Segment Open

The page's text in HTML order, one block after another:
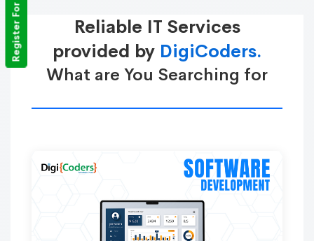
Reliable IT Services
provided by DigiCoders.
What are You Searching for
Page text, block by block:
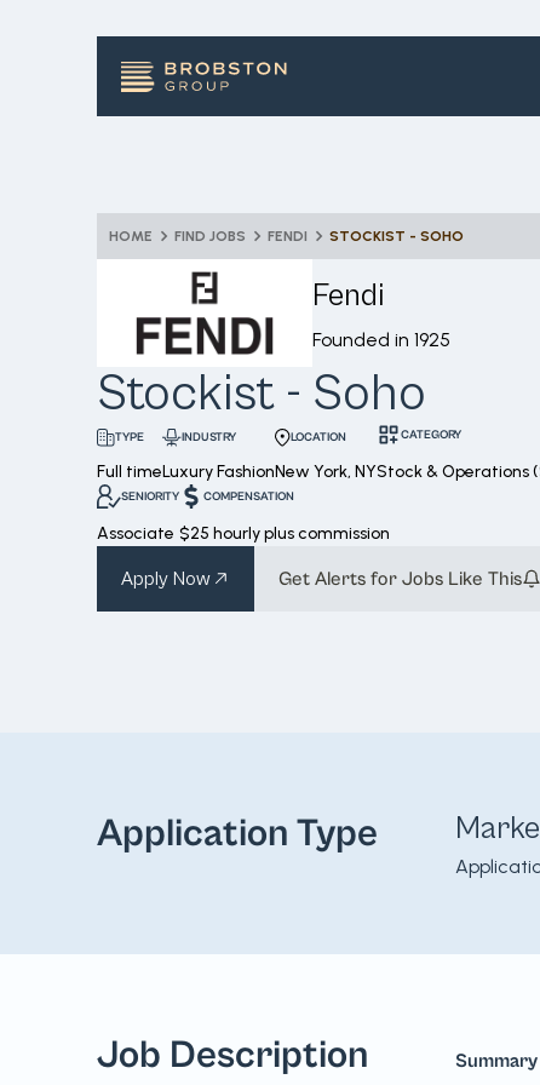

Segment Closed

__WORK INSTRUCTIONS__.
Your task is to repeat the records exactly. Images do not belong in the copy.

__SOLUTION FOR THIS EXERCISE__.
The page's text in HTML order, one block after another:
Reliable IT Services
provided by DigiCoders.
What are You Searching for
Page text, block by block:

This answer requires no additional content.